▸ **Activity**
Where does the word "attached" occur in the data below? Copy each line that holds it.
══ Dataset records
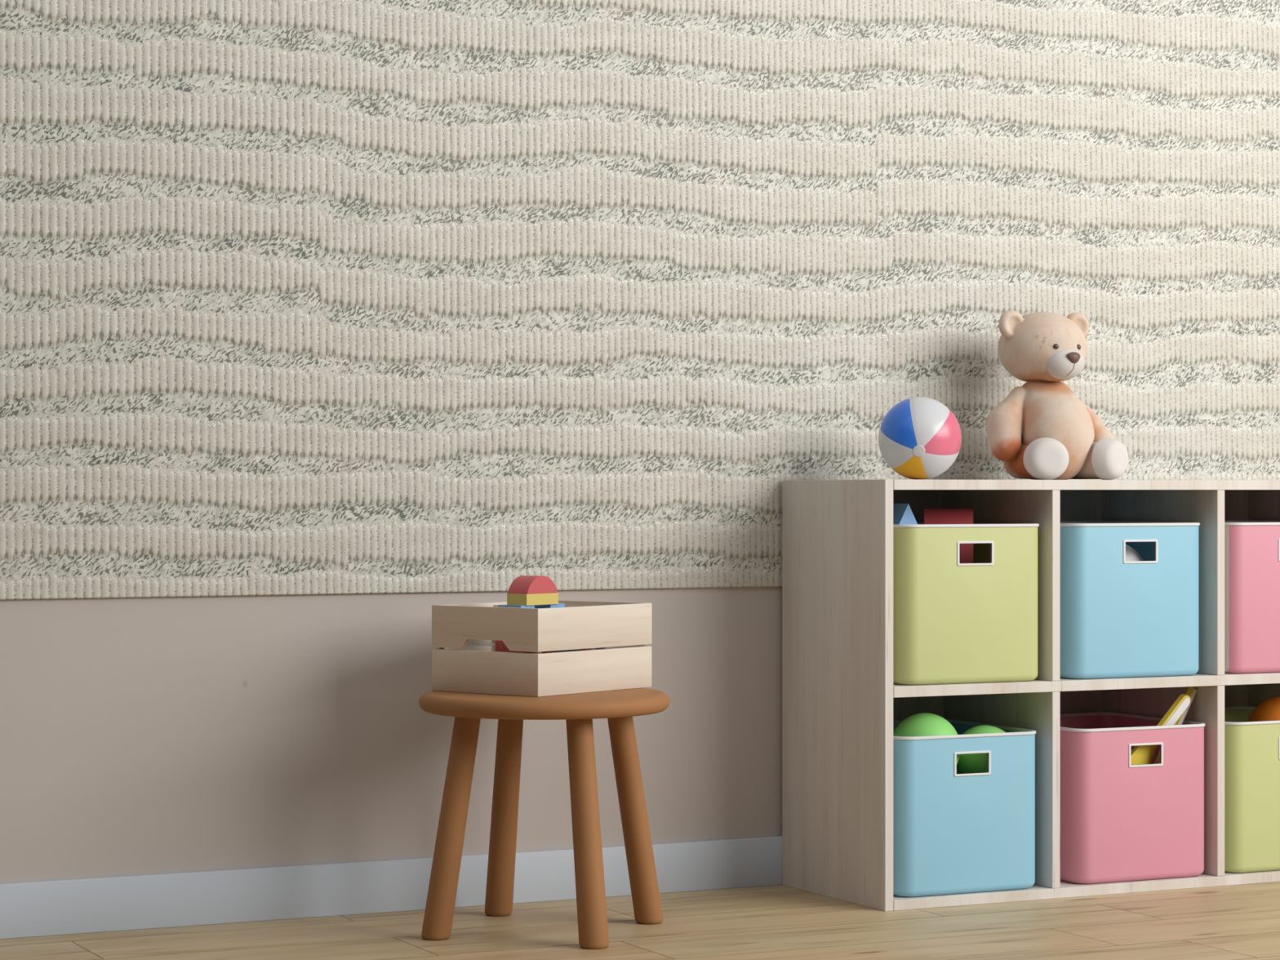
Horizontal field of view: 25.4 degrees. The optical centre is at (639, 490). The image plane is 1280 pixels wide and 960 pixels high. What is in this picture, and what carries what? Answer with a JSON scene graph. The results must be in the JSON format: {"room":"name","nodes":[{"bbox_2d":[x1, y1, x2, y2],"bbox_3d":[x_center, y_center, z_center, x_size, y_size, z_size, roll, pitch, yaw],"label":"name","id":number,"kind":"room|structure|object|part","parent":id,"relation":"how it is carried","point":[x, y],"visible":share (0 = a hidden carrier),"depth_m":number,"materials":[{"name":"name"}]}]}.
{"room":"children's room","nodes":[
{"label":"children's room","id":0,"kind":"room"},
{"bbox_2d":[0,586,782,884],"bbox_3d":[0.241,-0.699,5.475,8.400,2.900,0.108,0,0,-26],"label":"wall","id":1,"kind":"structure","parent":0,"point":[157,735],"depth_m":5.01,"materials":[{"name":"paint"}]},
{"bbox_2d":[0,835,782,938],"bbox_3d":[0.268,0.705,5.421,8.400,0.092,0.012,0,0,-26],"label":"baseboard","id":2,"kind":"structure","parent":1,"relation":"attached to","point":[137,902],"depth_m":5.01,"materials":[{"name":"paint"}]},
{"bbox_2d":[0,0,1279,599],"bbox_3d":[0.132,-0.658,5.358,4.400,1.682,0.007,0,0,-26],"label":"wallpaper","id":3,"kind":"object","parent":1,"relation":"attached to","point":[297,297],"visible":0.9,"depth_m":5.22},
{"bbox_2d":[0,881,1279,959],"bbox_3d":[1.603,0.766,2.689,8.400,0.030,6.330,0,0,-26],"label":"floor","id":4,"kind":"structure","parent":0,"point":[1242,922],"depth_m":4.81,"materials":[{"name":"brown wood"}]},
{"bbox_2d":[418,688,669,949],"bbox_3d":[-0.163,0.548,4.855,0.427,0.406,0.427,0,0,-5],"label":"stool","id":5,"kind":"object","parent":4,"relation":"on","point":[579,710],"visible":0.91,"depth_m":4.76,"materials":[{"name":"wood"}]},
{"bbox_3d":[-0.317,0.563,4.780,0.105,0.376,0.049,0,0,-26],"label":"leg","id":6,"kind":"part","parent":5,"relation":"part of","materials":[{"name":"wood"}]},
{"bbox_3d":[-0.238,0.563,5.008,0.049,0.376,0.105,0,0,-26],"label":"leg","id":7,"kind":"part","parent":5,"relation":"part of","materials":[{"name":"wood"}]},
{"bbox_2d":[431,600,652,697],"bbox_3d":[-0.169,0.271,4.936,0.240,0.147,0.307,0,0,39],"label":"wooden crate","id":8,"kind":"object","parent":5,"relation":"on","point":[624,629],"visible":0.96,"depth_m":4.84,"materials":[{"name":"beige wood"}]},
{"bbox_3d":[-0.248,0.270,5.004,0.012,0.137,0.014,0,0,39],"label":"post","id":9,"kind":"part","parent":8,"relation":"part of","materials":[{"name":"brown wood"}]},
{"bbox_2d":[495,640,556,653],"bbox_3d":[-0.194,0.293,4.835,0.106,0.090,0.037,0,0,39],"label":"block","id":10,"kind":"object","parent":8,"relation":"in","point":[500,646],"visible":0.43,"depth_m":4.84,"materials":[{"name":"red paint"}]},
{"bbox_2d":[497,603,564,608],"bbox_3d":[-0.187,0.222,4.893,0.052,0.052,0.115,0,0,39],"label":"block","id":11,"kind":"object","parent":10,"relation":"on","point":[559,605],"visible":0.24,"depth_m":4.89,"materials":[{"name":"blue paint"}]},
{"bbox_2d":[506,592,558,605],"bbox_3d":[-0.184,0.186,4.885,0.044,0.019,0.084,0,0,39],"label":"block","id":12,"kind":"object","parent":11,"relation":"on","point":[512,598],"visible":0.9,"depth_m":4.86,"materials":[{"name":"yellow paint"}]},
{"bbox_2d":[507,575,557,594],"bbox_3d":[-0.184,0.161,4.885,0.044,0.030,0.081,0,0,39],"label":"block","id":13,"kind":"object","parent":12,"relation":"on","point":[522,584],"visible":1,"depth_m":4.87,"materials":[{"name":"red paint"}]},
{"bbox_2d":[556,648,578,652],"bbox_3d":[-0.164,0.293,4.875,0.105,0.090,0.058,0,0,39],"label":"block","id":14,"kind":"object","parent":8,"relation":"in","point":[576,649],"visible":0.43,"depth_m":4.84,"materials":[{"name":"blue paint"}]},
{"bbox_3d":[-0.163,0.360,4.855,0.427,0.031,0.427,0,0,-26],"label":"seat","id":15,"kind":"part","parent":5,"relation":"part of","materials":[{"name":"wood"}]},
{"bbox_3d":[-0.088,0.563,4.702,0.049,0.376,0.105,0,0,-26],"label":"leg","id":16,"kind":"part","parent":5,"relation":"part of","materials":[{"name":"wood"}]},
{"bbox_3d":[-0.009,0.563,4.930,0.105,0.376,0.049,0,0,-26],"label":"leg","id":17,"kind":"part","parent":5,"relation":"part of","materials":[{"name":"wood"}]},
{"bbox_2d":[782,479,1279,911],"bbox_3d":[0.856,0.366,5.491,1.118,0.770,0.380,0,0,-26],"label":"cube shelf","id":18,"kind":"object","parent":4,"relation":"on","point":[841,700],"visible":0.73,"depth_m":5.29,"materials":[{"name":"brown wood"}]},
{"bbox_3d":[0.362,0.366,5.249,0.017,0.770,0.380,0,0,-26],"label":"panel","id":19,"kind":"part","parent":18,"relation":"part of","materials":[{"name":"brown wood"}]},
{"bbox_2d":[878,396,961,479],"bbox_3d":[0.523,-0.097,5.317,0.155,0.155,0.155,0,0,-1],"label":"beach ball","id":20,"kind":"object","parent":18,"relation":"on","point":[920,437],"visible":0.98,"depth_m":5.26,"materials":[{"name":"plastic"}]},
{"bbox_2d":[893,719,1035,897],"bbox_3d":[0.532,0.587,5.311,0.305,0.290,0.330,0,0,-26],"label":"storage bin","id":21,"kind":"object","parent":18,"relation":"on","point":[953,833],"visible":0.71,"depth_m":5.16,"materials":[{"name":"blue plastic"}]},
{"bbox_2d":[893,712,959,764],"bbox_3d":[0.522,0.471,5.203,0.129,0.129,0.129,0,0,-26],"label":"ball","id":22,"kind":"object","parent":21,"relation":"in","point":[923,724],"visible":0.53,"depth_m":5.17,"materials":[{"name":"green plastic"}]},
{"bbox_3d":[0.603,0.496,5.166,0.078,0.044,0.005,0,0,-26],"label":"handle frame","id":23,"kind":"part","parent":21,"relation":"part of","materials":[{"name":"white plastic"}]},
{"bbox_2d":[956,724,1004,773],"bbox_3d":[0.639,0.498,5.268,0.126,0.126,0.126,0,0,-26],"label":"ball","id":24,"kind":"object","parent":21,"relation":"in","point":[969,762],"visible":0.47,"depth_m":5.22,"materials":[{"name":"green plastic"}]},
{"bbox_2d":[893,522,1039,684],"bbox_3d":[0.537,0.206,5.314,0.305,0.290,0.330,0,0,-26],"label":"storage bin","id":25,"kind":"object","parent":18,"relation":"on","point":[954,622],"visible":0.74,"depth_m":5.16,"materials":[{"name":"plastic"}]},
{"bbox_2d":[893,503,917,524],"bbox_3d":[0.460,0.061,5.239,0.080,0.074,0.120,0,0,-29],"label":"block","id":26,"kind":"object","parent":25,"relation":"in","point":[902,513],"visible":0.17,"depth_m":5.19,"materials":[{"name":"blue paint"}]},
{"bbox_2d":[924,508,973,563],"bbox_3d":[0.577,0.122,5.327,0.090,0.175,0.090,0,0,5],"label":"block","id":27,"kind":"object","parent":25,"relation":"in","point":[931,516],"visible":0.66,"depth_m":5.29,"materials":[{"name":"red paint"}]},
{"bbox_3d":[0.609,0.114,5.168,0.078,0.044,0.005,0,0,-26],"label":"handle frame","id":28,"kind":"part","parent":25,"relation":"part of","materials":[{"name":"white plastic"}]},
{"bbox_2d":[986,310,1128,479],"bbox_3d":[0.794,-0.183,5.488,0.260,0.327,0.224,0,0,-26],"label":"teddy bear","id":29,"kind":"object","parent":18,"relation":"on","point":[1042,430],"visible":1,"depth_m":5.43},
{"bbox_3d":[0.774,0.375,5.659,1.082,0.752,0.005,0,0,-26],"label":"panel","id":30,"kind":"part","parent":18,"relation":"part of","materials":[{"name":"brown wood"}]},
{"bbox_3d":[0.857,0.361,5.488,1.082,0.019,0.374,0,0,-26],"label":"shelf","id":31,"kind":"part","parent":18,"relation":"part of","materials":[{"name":"brown wood"}]},
{"bbox_2d":[1060,520,1199,679],"bbox_3d":[0.865,0.206,5.474,0.305,0.290,0.330,0,0,-26],"label":"storage bin","id":32,"kind":"object","parent":18,"relation":"on","point":[1120,617],"visible":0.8,"depth_m":5.32,"materials":[{"name":"blue plastic"}]},
{"bbox_2d":[1125,544,1143,560],"bbox_3d":[0.885,0.181,5.416,0.176,0.176,0.176,0,0,-26],"label":"ball","id":33,"kind":"object","parent":32,"relation":"in","point":[1131,554],"visible":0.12,"depth_m":5.37,"materials":[{"name":"white plastic"}]},
{"bbox_3d":[0.937,0.114,5.329,0.078,0.044,0.005,0,0,-26],"label":"handle frame","id":34,"kind":"part","parent":32,"relation":"part of","materials":[{"name":"white plastic"}]},
{"bbox_2d":[1060,711,1204,884],"bbox_3d":[0.877,0.587,5.480,0.305,0.290,0.330,0,0,-26],"label":"storage bin","id":35,"kind":"object","parent":18,"relation":"on","point":[1121,820],"visible":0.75,"depth_m":5.32,"materials":[{"name":"pink plastic"}]},
{"bbox_3d":[0.948,0.496,5.334,0.078,0.044,0.005,0,0,-26],"label":"handle frame","id":36,"kind":"part","parent":35,"relation":"part of","materials":[{"name":"white plastic"}]},
{"bbox_2d":[1131,693,1190,764],"bbox_3d":[0.978,0.464,5.380,0.150,0.155,0.021,0,0,-26],"label":"toy spade","id":37,"kind":"object","parent":35,"relation":"in","point":[1140,754],"visible":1,"depth_m":5.38,"materials":[{"name":"yellow plastic"}]},
{"bbox_3d":[0.943,0.505,5.363,0.008,0.080,0.054,16,-30,53],"label":"blade","id":38,"kind":"part","parent":37,"relation":"part of","materials":[{"name":"yellow plastic"}]},
{"bbox_3d":[1.003,0.435,5.392,0.011,0.122,0.024,16,-30,53],"label":"handle","id":39,"kind":"part","parent":37,"relation":"part of","materials":[{"name":"yellow plastic"}]},
{"bbox_2d":[1154,686,1196,764],"bbox_3d":[0.999,0.488,5.428,0.143,0.227,0.037,0,0,-30],"label":"toy spade","id":40,"kind":"object","parent":35,"relation":"in","point":[1191,692],"visible":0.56,"depth_m":5.44,"materials":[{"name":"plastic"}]},
{"bbox_2d":[1224,706,1279,872],"bbox_3d":[1.191,0.587,5.634,0.305,0.290,0.330,0,0,-26],"label":"storage bin","id":41,"kind":"object","parent":18,"relation":"on","point":[1251,748],"visible":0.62,"depth_m":5.44,"materials":[{"name":"plastic"}]},
{"bbox_2d":[1248,696,1279,721],"bbox_3d":[1.266,0.476,5.602,0.140,0.140,0.140,0,0,-26],"label":"ball","id":42,"kind":"object","parent":41,"relation":"in","point":[1268,709],"visible":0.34,"depth_m":5.57,"materials":[{"name":"orange plastic"}]},
{"bbox_3d":[1.262,0.496,5.488,0.078,0.044,0.005,0,0,-26],"label":"handle frame","id":43,"kind":"part","parent":41,"relation":"part of","materials":[{"name":"white plastic"}]},
{"bbox_2d":[1224,520,1279,673],"bbox_3d":[1.191,0.206,5.633,0.305,0.290,0.330,0,0,-26],"label":"storage bin","id":44,"kind":"object","parent":18,"relation":"on","point":[1251,547],"visible":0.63,"depth_m":5.44,"materials":[{"name":"pink plastic"}]},
{"bbox_3d":[1.262,0.114,5.488,0.078,0.044,0.005,0,0,-26],"label":"handle frame","id":45,"kind":"part","parent":44,"relation":"part of","materials":[{"name":"white plastic"}]},
{"bbox_3d":[1.350,0.366,5.732,0.018,0.770,0.380,0,0,-26],"label":"panel","id":46,"kind":"part","parent":18,"relation":"part of","materials":[{"name":"brown wood"}]}
]}
════
▸ **Solution to this task**
{"bbox_2d":[0,835,782,938],"bbox_3d":[0.268,0.705,5.421,8.400,0.092,0.012,0,0,-26],"label":"baseboard","id":2,"kind":"structure","parent":1,"relation":"attached to","point":[137,902],"depth_m":5.01,"materials":[{"name":"paint"}]},
{"bbox_2d":[0,0,1279,599],"bbox_3d":[0.132,-0.658,5.358,4.400,1.682,0.007,0,0,-26],"label":"wallpaper","id":3,"kind":"object","parent":1,"relation":"attached to","point":[297,297],"visible":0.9,"depth_m":5.22},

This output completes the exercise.